:: Data provided ::

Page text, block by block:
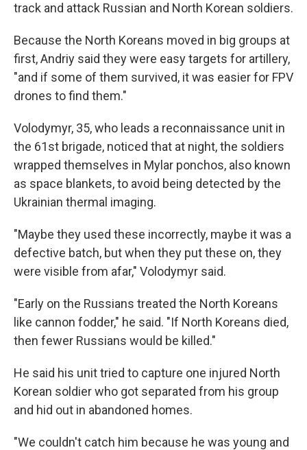
track and attack Russian and North Korean soldiers.
Because the North Koreans moved in big groups at
first, Andriy said they were easy targets for artillery,
"and if some of them survived, it was easier for FPV
drones to find them."
Volodymyr, 35, who leads a reconnaissance unit in
the 61st brigade, noticed that at night, the soldiers
wrapped themselves in Mylar ponchos, also known
as space blankets, to avoid being detected by the
Ukrainian thermal imaging.
"Maybe they used these incorrectly, maybe it was a
defective batch, but when they put these on, they
were visible from afar," Volodymyr said.
"Early on the Russians treated the North Koreans
like cannon fodder," he said. "If North Koreans died,
then fewer Russians would be killed."
He said his unit tried to capture one injured North
Korean soldier who got separated from his group
and hid out in abandoned homes.
"We couldn't catch him because he was young and

:::

_Exercise_
Each record above goes into the copy unchanged; the pictures do not.

_Result_
Page text, block by block:
track and attack Russian and North Korean soldiers.
Because the North Koreans moved in big groups at
first, Andriy said they were easy targets for artillery,
"and if some of them survived, it was easier for FPV
drones to find them."
Volodymyr, 35, who leads a reconnaissance unit in
the 61st brigade, noticed that at night, the soldiers
wrapped themselves in Mylar ponchos, also known
as space blankets, to avoid being detected by the
Ukrainian thermal imaging.
"Maybe they used these incorrectly, maybe it was a
defective batch, but when they put these on, they
were visible from afar," Volodymyr said.
"Early on the Russians treated the North Koreans
like cannon fodder," he said. "If North Koreans died,
then fewer Russians would be killed."
He said his unit tried to capture one injured North
Korean soldier who got separated from his group
and hid out in abandoned homes.
"We couldn't catch him because he was young and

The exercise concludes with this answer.